## WHAT THE TASK ASKS
Every line of the records below from the line with "LEAVE A REVIEW" up to and including the line with "Do not bleach, Machine" must be reproduced exactly, and no line outside that range.
----- GIVEN RECORDS -----
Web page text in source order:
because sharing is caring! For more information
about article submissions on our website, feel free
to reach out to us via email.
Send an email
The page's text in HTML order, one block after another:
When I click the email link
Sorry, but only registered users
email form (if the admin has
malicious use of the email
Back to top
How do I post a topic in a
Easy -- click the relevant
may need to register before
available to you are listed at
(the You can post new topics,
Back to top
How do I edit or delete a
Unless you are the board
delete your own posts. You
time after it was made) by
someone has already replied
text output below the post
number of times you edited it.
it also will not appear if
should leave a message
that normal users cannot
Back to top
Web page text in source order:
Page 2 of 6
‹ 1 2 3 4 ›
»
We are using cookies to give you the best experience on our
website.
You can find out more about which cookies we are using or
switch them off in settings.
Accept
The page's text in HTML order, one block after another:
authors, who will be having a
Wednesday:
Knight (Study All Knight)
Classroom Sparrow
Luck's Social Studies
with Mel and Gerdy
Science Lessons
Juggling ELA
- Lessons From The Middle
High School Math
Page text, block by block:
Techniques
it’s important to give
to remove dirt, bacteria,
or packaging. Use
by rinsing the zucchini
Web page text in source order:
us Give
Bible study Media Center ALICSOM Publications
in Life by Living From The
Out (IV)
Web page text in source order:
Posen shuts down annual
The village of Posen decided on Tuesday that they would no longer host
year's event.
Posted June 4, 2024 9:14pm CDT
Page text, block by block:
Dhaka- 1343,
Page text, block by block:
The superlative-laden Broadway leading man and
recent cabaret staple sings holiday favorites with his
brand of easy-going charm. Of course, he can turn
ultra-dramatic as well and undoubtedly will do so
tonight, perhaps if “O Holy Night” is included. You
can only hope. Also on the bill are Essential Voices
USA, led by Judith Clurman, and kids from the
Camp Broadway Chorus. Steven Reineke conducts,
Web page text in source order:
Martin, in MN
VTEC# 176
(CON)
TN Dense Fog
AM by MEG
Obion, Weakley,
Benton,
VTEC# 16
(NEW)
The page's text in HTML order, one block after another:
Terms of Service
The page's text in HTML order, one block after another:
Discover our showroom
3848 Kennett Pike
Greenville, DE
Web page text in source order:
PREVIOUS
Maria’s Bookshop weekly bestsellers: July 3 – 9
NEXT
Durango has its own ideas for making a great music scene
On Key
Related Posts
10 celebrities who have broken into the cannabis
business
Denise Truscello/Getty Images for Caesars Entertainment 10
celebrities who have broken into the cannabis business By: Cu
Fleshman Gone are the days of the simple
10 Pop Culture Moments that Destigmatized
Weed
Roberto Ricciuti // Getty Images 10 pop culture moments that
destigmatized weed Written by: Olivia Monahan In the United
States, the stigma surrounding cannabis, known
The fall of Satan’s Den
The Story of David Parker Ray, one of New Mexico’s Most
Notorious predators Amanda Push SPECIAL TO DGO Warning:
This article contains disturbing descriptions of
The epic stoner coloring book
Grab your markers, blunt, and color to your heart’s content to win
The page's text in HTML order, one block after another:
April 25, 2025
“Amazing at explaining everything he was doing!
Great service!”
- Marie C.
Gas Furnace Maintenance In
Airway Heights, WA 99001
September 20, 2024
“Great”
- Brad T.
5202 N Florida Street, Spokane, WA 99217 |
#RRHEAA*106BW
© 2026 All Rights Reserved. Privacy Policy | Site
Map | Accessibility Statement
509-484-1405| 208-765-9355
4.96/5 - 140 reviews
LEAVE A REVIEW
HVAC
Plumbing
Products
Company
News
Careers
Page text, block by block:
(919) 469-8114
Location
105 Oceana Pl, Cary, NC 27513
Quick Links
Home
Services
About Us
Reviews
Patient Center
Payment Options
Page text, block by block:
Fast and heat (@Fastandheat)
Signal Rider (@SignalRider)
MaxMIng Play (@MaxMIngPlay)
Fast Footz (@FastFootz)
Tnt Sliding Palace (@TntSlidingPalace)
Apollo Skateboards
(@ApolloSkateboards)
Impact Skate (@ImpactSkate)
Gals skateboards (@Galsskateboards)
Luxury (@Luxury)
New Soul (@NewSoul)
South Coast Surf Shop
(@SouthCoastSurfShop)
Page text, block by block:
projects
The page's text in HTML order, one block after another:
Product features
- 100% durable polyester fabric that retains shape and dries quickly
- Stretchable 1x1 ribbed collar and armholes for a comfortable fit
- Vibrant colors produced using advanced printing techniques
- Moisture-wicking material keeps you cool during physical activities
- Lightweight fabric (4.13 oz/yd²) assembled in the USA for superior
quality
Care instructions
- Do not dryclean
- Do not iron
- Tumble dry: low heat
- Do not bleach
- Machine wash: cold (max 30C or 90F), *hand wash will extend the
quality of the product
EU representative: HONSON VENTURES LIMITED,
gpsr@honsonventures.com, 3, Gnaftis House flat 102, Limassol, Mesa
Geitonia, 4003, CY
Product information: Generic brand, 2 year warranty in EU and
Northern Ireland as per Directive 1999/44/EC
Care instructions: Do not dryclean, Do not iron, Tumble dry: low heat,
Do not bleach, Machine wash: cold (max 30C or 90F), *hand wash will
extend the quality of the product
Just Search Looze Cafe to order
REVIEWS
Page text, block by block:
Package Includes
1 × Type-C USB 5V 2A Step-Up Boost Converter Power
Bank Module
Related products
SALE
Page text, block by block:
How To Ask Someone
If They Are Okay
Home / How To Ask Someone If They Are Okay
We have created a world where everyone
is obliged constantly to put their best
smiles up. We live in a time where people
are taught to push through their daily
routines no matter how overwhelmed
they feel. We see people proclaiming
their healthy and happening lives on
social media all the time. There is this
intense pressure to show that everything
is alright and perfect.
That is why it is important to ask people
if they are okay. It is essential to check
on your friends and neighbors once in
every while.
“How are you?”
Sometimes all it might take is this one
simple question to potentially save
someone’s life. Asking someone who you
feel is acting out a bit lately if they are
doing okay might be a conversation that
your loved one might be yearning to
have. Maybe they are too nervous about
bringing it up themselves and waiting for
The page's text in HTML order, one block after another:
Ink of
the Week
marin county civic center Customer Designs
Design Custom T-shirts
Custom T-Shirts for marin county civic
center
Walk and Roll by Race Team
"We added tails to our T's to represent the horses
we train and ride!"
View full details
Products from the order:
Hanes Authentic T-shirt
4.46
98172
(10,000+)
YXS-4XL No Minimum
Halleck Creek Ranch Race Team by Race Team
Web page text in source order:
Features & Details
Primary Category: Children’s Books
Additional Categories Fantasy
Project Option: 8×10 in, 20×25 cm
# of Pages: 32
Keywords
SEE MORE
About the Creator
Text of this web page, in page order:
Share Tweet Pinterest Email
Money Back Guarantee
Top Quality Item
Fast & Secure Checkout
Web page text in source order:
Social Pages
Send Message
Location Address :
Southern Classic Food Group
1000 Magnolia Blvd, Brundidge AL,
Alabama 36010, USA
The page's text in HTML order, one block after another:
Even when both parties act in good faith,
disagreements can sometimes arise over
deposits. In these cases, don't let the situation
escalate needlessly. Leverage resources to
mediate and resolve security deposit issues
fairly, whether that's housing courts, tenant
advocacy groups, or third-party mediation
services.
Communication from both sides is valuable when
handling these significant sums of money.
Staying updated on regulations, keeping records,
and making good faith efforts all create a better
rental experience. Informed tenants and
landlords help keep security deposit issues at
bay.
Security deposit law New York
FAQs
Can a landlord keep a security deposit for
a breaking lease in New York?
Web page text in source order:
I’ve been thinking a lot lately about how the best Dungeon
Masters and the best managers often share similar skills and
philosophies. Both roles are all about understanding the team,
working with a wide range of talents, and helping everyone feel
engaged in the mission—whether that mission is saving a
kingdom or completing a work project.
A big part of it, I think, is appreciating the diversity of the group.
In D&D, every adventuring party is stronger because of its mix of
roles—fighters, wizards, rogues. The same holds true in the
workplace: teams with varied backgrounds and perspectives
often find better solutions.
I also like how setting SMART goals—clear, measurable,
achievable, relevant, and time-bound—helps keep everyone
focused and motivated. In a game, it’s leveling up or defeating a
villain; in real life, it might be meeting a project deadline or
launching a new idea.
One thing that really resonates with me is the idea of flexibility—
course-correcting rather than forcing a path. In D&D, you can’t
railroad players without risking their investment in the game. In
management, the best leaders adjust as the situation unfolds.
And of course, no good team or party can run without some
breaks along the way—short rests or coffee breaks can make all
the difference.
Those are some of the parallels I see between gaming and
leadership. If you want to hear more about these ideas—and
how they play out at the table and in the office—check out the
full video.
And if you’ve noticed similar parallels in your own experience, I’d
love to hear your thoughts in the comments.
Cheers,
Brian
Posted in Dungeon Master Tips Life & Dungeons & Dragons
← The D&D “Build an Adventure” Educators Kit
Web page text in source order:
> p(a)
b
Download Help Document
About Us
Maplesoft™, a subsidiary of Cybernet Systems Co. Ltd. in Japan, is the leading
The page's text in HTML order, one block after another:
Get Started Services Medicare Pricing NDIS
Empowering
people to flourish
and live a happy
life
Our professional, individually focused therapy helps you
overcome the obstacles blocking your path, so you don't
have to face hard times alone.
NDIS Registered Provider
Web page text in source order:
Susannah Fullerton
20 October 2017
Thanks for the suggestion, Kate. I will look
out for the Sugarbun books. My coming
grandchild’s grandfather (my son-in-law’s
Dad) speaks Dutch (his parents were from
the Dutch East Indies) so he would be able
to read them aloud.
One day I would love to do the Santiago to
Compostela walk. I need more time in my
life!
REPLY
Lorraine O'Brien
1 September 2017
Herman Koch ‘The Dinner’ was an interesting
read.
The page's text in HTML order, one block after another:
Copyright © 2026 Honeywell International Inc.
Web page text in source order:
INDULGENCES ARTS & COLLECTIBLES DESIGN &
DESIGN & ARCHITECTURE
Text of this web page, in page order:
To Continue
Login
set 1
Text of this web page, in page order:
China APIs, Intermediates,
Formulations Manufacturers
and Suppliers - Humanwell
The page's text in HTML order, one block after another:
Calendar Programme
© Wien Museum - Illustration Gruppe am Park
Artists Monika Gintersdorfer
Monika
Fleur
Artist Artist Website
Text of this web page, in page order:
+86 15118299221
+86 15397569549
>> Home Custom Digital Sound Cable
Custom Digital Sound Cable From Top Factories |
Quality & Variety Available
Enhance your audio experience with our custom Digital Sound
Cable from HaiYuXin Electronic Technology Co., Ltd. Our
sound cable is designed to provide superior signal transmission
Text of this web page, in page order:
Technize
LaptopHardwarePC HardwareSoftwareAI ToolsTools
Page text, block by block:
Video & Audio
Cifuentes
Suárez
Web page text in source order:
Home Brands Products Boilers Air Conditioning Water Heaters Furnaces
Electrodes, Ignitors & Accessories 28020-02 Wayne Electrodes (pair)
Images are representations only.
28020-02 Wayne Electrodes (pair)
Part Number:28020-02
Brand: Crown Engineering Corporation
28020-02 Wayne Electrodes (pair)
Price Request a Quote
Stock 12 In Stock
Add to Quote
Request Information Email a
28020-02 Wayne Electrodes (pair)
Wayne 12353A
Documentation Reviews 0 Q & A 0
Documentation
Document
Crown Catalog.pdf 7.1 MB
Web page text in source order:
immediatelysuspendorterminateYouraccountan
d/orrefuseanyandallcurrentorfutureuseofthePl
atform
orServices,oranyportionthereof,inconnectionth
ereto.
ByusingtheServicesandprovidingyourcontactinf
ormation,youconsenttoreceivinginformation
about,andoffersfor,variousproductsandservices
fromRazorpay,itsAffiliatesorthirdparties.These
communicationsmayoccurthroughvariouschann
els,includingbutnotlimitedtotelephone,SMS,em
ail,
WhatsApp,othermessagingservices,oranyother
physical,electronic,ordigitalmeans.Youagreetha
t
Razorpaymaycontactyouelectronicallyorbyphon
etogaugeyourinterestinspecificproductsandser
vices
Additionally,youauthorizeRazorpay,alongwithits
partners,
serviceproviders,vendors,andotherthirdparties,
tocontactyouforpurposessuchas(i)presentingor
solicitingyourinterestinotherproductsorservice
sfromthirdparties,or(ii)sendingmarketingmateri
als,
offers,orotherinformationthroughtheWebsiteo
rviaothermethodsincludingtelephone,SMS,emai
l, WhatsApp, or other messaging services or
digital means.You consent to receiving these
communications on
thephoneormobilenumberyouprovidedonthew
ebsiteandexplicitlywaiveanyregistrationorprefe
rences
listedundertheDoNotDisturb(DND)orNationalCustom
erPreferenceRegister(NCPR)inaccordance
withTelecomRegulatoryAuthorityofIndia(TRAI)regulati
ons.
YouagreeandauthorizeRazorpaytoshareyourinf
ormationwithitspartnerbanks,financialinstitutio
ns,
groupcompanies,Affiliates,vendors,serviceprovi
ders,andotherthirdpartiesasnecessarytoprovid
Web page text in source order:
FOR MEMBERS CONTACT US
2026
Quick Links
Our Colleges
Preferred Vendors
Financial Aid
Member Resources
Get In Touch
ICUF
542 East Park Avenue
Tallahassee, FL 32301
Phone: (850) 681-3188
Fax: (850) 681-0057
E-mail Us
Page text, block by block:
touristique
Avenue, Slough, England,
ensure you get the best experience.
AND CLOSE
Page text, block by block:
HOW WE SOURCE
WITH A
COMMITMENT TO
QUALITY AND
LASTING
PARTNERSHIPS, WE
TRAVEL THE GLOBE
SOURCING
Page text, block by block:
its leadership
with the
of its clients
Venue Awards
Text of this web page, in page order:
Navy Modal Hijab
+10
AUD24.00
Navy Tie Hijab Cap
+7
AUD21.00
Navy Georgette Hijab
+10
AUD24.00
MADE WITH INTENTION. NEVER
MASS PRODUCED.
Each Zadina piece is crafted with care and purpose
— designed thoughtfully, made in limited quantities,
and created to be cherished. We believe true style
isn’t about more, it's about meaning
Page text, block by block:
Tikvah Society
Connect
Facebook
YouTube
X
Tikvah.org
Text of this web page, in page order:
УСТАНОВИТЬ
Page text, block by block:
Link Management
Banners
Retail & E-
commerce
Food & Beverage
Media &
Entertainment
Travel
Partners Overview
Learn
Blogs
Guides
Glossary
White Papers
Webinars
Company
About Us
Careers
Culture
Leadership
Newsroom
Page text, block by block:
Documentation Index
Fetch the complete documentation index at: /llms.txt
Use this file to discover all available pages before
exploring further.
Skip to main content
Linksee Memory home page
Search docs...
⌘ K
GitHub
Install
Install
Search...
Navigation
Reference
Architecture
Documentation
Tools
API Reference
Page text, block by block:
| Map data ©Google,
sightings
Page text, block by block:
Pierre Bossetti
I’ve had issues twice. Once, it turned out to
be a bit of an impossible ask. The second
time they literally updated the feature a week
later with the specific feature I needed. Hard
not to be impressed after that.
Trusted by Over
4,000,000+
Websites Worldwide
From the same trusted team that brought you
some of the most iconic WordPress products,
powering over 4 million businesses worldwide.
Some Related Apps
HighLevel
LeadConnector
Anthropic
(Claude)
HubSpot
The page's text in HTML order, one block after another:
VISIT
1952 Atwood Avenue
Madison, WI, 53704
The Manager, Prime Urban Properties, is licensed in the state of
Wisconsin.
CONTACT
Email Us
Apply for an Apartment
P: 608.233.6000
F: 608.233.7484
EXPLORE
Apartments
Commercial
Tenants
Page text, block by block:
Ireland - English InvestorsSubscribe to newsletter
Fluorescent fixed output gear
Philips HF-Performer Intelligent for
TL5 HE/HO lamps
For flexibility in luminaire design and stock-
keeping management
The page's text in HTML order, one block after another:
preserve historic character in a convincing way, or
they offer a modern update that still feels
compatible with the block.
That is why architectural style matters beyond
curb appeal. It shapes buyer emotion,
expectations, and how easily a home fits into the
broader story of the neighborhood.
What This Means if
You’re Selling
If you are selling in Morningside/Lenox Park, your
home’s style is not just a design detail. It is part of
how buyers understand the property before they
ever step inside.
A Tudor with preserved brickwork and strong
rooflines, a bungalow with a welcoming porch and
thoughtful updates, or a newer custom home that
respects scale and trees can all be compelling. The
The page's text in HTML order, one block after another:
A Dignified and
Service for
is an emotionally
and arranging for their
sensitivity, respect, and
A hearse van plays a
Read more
-----
## ANSWER SPACE
LEAVE A REVIEW
HVAC
Plumbing
Products
Company
News
Careers
Page text, block by block:
(919) 469-8114
Location
105 Oceana Pl, Cary, NC 27513
Quick Links
Home
Services
About Us
Reviews
Patient Center
Payment Options
Page text, block by block:
Fast and heat (@Fastandheat)
Signal Rider (@SignalRider)
MaxMIng Play (@MaxMIngPlay)
Fast Footz (@FastFootz)
Tnt Sliding Palace (@TntSlidingPalace)
Apollo Skateboards
(@ApolloSkateboards)
Impact Skate (@ImpactSkate)
Gals skateboards (@Galsskateboards)
Luxury (@Luxury)
New Soul (@NewSoul)
South Coast Surf Shop
(@SouthCoastSurfShop)
Page text, block by block:
projects
The page's text in HTML order, one block after another:
Product features
- 100% durable polyester fabric that retains shape and dries quickly
- Stretchable 1x1 ribbed collar and armholes for a comfortable fit
- Vibrant colors produced using advanced printing techniques
- Moisture-wicking material keeps you cool during physical activities
- Lightweight fabric (4.13 oz/yd²) assembled in the USA for superior
quality
Care instructions
- Do not dryclean
- Do not iron
- Tumble dry: low heat
- Do not bleach
- Machine wash: cold (max 30C or 90F), *hand wash will extend the
quality of the product
EU representative: HONSON VENTURES LIMITED,
gpsr@honsonventures.com, 3, Gnaftis House flat 102, Limassol, Mesa
Geitonia, 4003, CY
Product information: Generic brand, 2 year warranty in EU and
Northern Ireland as per Directive 1999/44/EC
Care instructions: Do not dryclean, Do not iron, Tumble dry: low heat,
Do not bleach, Machine wash: cold (max 30C or 90F), *hand wash will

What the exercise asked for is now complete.